The CTU-13 Dataset. A Labeled Dataset with Botnet, Normal and Background traffic.

The CTU-13 is a dataset of botnet traffic that was captured in the CTU University, Czech Republic, in 2011. The goal of the dataset was to have a large capture of real botnet traffic mixed with normal traffic and background traffic. The CTU-13 dataset consists in thirteen captures (called scenarios) of different botnet samples. On each scenario we executed a specific malware, which used several protocols and performed different actions. Table 2 shows the characteristics of the botnet scenarios.

Table 2. Characteristics of botnet scenarios

Each scenario was captured in a pcap file that contains all the packets of the three types of traffic.
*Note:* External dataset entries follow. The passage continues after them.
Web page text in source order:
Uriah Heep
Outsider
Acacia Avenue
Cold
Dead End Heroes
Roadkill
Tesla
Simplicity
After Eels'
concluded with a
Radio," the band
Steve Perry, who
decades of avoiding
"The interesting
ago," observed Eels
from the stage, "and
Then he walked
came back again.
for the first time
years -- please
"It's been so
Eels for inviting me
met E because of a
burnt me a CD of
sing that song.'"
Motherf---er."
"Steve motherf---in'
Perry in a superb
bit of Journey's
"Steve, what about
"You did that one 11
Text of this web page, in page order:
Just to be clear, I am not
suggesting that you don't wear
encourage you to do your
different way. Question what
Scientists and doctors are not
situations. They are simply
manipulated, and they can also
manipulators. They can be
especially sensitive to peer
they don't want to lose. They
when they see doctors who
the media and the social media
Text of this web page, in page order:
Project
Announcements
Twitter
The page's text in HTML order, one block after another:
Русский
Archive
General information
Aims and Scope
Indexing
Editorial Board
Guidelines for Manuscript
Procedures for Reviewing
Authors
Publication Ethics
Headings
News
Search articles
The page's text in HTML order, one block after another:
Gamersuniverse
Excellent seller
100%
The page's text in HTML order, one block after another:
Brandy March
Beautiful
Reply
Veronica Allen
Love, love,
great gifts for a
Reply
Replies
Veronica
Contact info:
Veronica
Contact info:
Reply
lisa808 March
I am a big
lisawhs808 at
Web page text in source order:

These pcap files were processed to obtain other type of information, such as NetFlows, WebLogs, etc. The first analysis of the CTU-13 dataset, that was described and published in the paper "An empirical comparison of botnet detection methods" (see Citation below) used unidirectional NetFlows to represent the traffic and to assign the labels. These unidirectional NetFlows should not be used because they were outperformed by our second analysis of the dataset, which used bidirectional NetFlows. The bidirectional NetFlows have several advantages over the directional ones. First, they solve the issue of differentiating between the client and the server, second they include more information and third they include much more detailed labels. The second analysis of the dataset with the bidirectional NetFlows is the one published here.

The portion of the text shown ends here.